Studio album by Rodney Crowell
- Released: June 20, 1995
- Genre: Country
- Length: 37:58
- Label: MCA
- Producer: Tony Brown; Rodney Crowell;

Rodney Crowell chronology
| Let the Picture Paint Itself (1993) | Jewel of the South (1995) | Soul Searchin (1995) |

= Jewel of the South =

Jewel of the South is an album by the American country music artist Rodney Crowell. Released in 1995, it was his second and last album under the MCA Records label. Like its predecessor, it failed to chart on the Billboard Top Country Albums chart.
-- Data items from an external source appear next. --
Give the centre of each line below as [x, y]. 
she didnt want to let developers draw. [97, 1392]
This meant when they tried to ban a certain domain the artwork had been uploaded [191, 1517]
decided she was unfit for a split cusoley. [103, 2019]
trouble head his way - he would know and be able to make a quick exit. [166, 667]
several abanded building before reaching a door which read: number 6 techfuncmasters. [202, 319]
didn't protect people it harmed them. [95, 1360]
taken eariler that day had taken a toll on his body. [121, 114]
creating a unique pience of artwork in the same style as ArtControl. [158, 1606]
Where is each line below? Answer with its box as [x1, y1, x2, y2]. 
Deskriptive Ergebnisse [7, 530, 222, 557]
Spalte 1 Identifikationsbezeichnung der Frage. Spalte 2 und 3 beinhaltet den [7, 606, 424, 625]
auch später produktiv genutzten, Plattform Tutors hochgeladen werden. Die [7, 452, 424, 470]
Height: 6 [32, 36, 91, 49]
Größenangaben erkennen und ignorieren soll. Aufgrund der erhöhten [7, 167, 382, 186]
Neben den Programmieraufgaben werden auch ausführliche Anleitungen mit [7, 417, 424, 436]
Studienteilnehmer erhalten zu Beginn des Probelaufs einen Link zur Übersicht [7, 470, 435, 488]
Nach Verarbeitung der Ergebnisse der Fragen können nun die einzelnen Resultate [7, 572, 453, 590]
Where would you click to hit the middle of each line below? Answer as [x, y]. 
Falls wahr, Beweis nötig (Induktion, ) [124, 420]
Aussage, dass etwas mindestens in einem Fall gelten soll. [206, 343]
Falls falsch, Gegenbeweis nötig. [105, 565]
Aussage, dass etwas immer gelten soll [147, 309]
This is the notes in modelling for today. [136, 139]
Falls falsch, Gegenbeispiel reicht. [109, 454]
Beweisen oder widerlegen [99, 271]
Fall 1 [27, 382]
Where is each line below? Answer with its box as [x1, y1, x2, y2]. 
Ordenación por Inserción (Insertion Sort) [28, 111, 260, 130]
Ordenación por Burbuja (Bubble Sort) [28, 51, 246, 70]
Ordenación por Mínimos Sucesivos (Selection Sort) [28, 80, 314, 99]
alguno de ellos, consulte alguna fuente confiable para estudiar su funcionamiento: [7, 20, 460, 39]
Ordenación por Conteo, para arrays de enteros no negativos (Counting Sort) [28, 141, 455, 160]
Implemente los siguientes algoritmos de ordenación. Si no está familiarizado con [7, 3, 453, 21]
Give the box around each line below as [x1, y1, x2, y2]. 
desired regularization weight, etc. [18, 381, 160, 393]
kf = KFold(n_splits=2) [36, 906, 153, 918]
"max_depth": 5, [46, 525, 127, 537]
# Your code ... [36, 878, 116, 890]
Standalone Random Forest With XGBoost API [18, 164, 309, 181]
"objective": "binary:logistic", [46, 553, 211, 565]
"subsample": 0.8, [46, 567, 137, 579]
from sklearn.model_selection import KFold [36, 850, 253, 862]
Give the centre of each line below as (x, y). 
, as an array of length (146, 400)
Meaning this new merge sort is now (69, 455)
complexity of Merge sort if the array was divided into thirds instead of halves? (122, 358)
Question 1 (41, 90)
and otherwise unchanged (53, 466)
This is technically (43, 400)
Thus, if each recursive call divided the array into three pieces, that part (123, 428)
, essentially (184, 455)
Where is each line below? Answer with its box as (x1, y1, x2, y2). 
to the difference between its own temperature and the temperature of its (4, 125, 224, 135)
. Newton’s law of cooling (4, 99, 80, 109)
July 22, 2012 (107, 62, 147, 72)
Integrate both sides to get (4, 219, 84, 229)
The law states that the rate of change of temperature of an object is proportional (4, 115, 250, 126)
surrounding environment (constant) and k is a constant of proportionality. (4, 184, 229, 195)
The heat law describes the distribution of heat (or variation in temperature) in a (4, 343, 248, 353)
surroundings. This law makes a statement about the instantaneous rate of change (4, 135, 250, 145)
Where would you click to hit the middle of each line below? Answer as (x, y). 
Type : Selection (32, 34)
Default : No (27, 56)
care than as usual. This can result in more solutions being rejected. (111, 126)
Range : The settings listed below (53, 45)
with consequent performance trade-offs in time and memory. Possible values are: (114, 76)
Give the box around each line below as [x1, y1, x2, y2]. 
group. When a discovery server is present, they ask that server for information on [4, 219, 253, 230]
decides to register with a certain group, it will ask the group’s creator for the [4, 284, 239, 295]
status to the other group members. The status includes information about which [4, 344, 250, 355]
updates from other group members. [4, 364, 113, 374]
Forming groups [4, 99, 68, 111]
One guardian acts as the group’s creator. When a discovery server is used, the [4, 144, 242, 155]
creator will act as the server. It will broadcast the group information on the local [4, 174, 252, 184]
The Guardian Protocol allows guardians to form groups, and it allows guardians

Only one track, "Please Remember Me", was released as a single; it reached No. 69 on the Hot Country Songs chart. Tim McGraw would release a successful cover of the song on his 1999 album A Place in the Sun that hit No. 1 in the United States and Canada, as well as reaching No. 10 on The Billboard Hot 100.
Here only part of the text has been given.